Hints
If you ended up here by mistake, do not proceed forward. SPOILERS AHEAD!
Hi, I am new here! - Hint 01​
Try using the info! macro. It's syntax is identical to the one used by print! and println!, found in the standard library.
Hi, I am new here! - Hint 02​
The wait_for_* functions are particularly interesting. Try to figure out which one should you use.
Hi, I am new here! - Hint 03​
I know you can do it, give yourself a bit of a challenge.
Sing your own tune - Hint 01​
You will need to use the table in Section 12.5.2. Programmer's Model to figure out the PWM channel for the chosen pin. The function you will need to use the pwm::Config, to modify the top and compare registers' values and the Pwm::new_output_X() function, where X will be either a or b, depending on the pin's channel. The first argument will have to be the PWM slice of the pin, the second one the pin itself, and the third, the PWM config. To be able to reuse the config later, you can pass a clone to the function.
Sing your own tune - Hint 02​
/// Beats per minute.
const TEMPO: u64 = 100;
/// A whole note duration in milliseconds.
const WHOLE_NOTE: u64 = 4 * (60_000 / TEMPO)

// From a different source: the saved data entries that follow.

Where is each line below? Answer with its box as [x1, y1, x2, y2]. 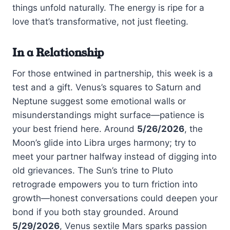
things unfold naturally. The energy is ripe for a [12, 3, 204, 13]
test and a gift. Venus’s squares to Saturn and [12, 82, 201, 92]
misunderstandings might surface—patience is [12, 109, 204, 120]
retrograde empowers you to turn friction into [12, 179, 198, 189]
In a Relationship [12, 45, 104, 61]
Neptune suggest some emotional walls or [12, 95, 186, 106]
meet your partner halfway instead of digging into [12, 151, 217, 162]
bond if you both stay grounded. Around [12, 206, 179, 217]
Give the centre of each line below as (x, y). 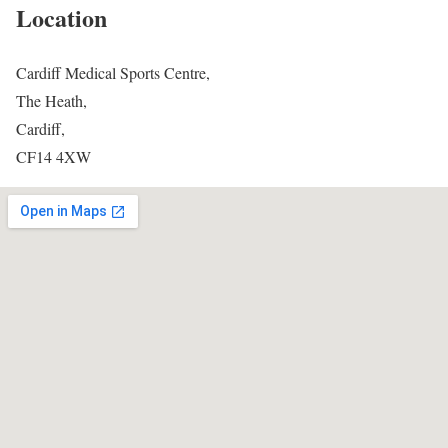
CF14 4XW (53, 157)
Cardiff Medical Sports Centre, (113, 73)
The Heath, (51, 101)
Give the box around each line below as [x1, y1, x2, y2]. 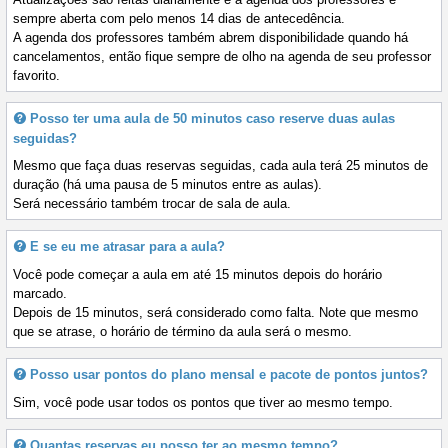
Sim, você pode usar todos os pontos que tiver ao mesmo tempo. [13, 394, 393, 410]
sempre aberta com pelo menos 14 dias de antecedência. [13, 10, 345, 26]
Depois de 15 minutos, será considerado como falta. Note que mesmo [13, 304, 418, 320]
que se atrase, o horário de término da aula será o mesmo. [13, 323, 352, 339]
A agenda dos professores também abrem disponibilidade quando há [13, 29, 408, 45]
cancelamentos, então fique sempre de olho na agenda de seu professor [13, 48, 431, 64]
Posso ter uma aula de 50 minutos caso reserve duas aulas [30, 110, 395, 126]
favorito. [13, 67, 60, 83]
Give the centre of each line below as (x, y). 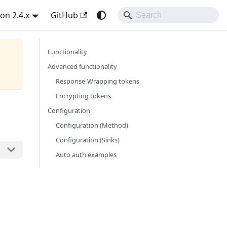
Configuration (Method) (92, 125)
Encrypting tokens (83, 96)
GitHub (64, 15)
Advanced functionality (82, 66)
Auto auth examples (86, 155)
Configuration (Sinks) (88, 140)
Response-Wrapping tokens (98, 81)
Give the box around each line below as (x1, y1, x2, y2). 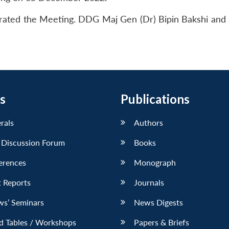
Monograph (134, 157, 176, 167)
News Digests (134, 197, 183, 207)
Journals (134, 177, 164, 187)
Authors (134, 117, 163, 127)
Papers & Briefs (134, 217, 189, 227)
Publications (121, 91, 190, 106)
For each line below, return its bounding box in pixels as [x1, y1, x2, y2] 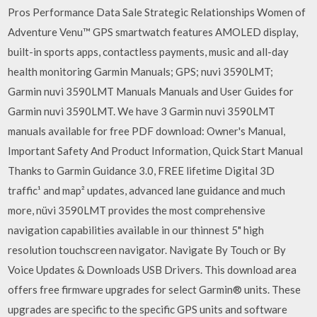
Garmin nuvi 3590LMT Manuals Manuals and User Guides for [8, 84, 294, 98]
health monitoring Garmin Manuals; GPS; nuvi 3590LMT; [8, 64, 274, 78]
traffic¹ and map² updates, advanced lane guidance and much [8, 183, 286, 197]
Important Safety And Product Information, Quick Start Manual [8, 144, 304, 157]
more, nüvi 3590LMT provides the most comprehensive [8, 203, 266, 217]
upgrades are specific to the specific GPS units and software [8, 302, 288, 316]
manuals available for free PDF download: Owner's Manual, [8, 124, 286, 137]
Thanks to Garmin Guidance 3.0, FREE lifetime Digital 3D [8, 163, 275, 177]
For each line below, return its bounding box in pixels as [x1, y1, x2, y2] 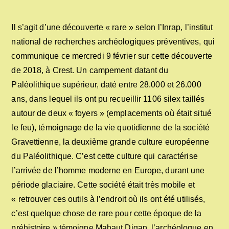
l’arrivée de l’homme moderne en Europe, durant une [11, 166, 205, 175]
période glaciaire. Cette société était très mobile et [11, 180, 195, 189]
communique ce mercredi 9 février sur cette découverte [11, 52, 212, 60]
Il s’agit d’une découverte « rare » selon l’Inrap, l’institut [11, 23, 213, 32]
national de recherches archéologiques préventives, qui [11, 37, 215, 46]
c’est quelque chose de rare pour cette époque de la [11, 209, 202, 218]
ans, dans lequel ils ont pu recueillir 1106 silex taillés [11, 95, 205, 103]
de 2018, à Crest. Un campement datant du [11, 66, 169, 75]
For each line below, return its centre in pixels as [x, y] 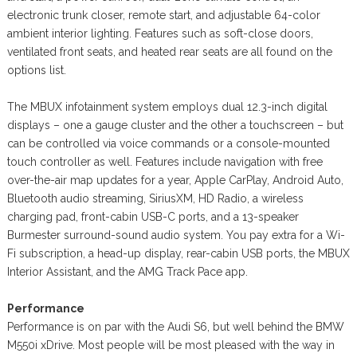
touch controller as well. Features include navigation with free [165, 161]
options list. [36, 70]
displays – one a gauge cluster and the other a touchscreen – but [175, 125]
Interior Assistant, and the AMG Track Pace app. [127, 271]
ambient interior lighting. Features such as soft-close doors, [160, 33]
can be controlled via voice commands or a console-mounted [168, 143]
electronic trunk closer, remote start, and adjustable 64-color [163, 15]
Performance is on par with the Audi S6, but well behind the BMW [175, 326]
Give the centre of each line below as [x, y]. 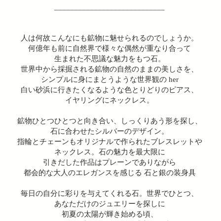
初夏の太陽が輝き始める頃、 [110, 214]
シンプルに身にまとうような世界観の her [110, 79]
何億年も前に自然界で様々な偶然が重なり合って [110, 48]
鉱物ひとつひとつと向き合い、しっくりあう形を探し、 [110, 121]
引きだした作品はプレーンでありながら [110, 162]
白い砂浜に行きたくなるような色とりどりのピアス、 [110, 90]
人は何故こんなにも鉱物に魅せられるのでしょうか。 [110, 38]
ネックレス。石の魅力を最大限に [110, 152]
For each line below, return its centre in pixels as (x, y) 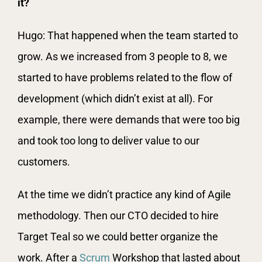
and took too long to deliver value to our (108, 140)
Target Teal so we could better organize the (118, 236)
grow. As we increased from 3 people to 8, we (123, 56)
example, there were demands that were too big (129, 119)
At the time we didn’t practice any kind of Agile (124, 194)
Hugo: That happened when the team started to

/// The microcontroller clock frequency
const CLOCK_FREQ: u64 = 150_000_000;
/// PWM clock divider
const PWM_DIV: u64 = 64;
Sing your own tune - Hint 03​
note_freq = cpu_freq / (divider * top)
In order to configure the PWM output, you can use the default value, and change the divider filed of the pwm::Config. The code should look like this:
let buzzer_cfg = pwm::Config::default();
buzzer_cfg.divider = PWM_DIV.to_fixed();
let mut buzzer = pwm::Pwm::new_output_x(
p.PWM_SLICEX,
p.PIN_Y,
buzzer_cfg.clone()
);
Where the Y is the pin number, and the slice number (X) and half (x) depend on the choice of pin.
For each note, you will need to change the PWM configuration. Take a look at the methods implemented for the Pwm structure.
The temperature is rising - Hint 01​
RGB colors are represented as 3 bytes, one for each color channel. Red is (255, 0, 0) and blue is (0, 0, 255). You will need to configure 3 PWM output pins, one for each of the three colors and wire them accordingly. For simplicity, you should set the top register to be 255, and because the LED is a common anode, the control is reversed. So if I would like to produce a color that has 180 in the red channel, I need to set the compare register value to 75(255 - 180).
To make the light fade from red to blue, you can simply interpolate between the two points at a regular interval (such as 10ms, for example), with a given step.
The temperature is rising - Hint 02​
This is how you can bind the I2C interrupt:
embassy_rp::bind_interrupts!(struct Irqs {
// Do not forget to bind the I2C peripheral interrupt to its handler
I2CX_IRQ => embassy_rp::i2c::InterruptHandler<embassy_rp::peripherals::I2CX>;
});
where X is the peripheral number, that should correspond with the two pins you chose to use.
The bus declaration should look like this:
let bus = I2c::new_async(p.I2C1, p.PIN_7, p.PIN_6, Irqs, Default::default());
and to instantiate the BMP280 structure, use the new() function and pass the bus we just created. Do not forget to configure the oversampling rates and power mode, using the set_control() function. Then, simply read the temperature.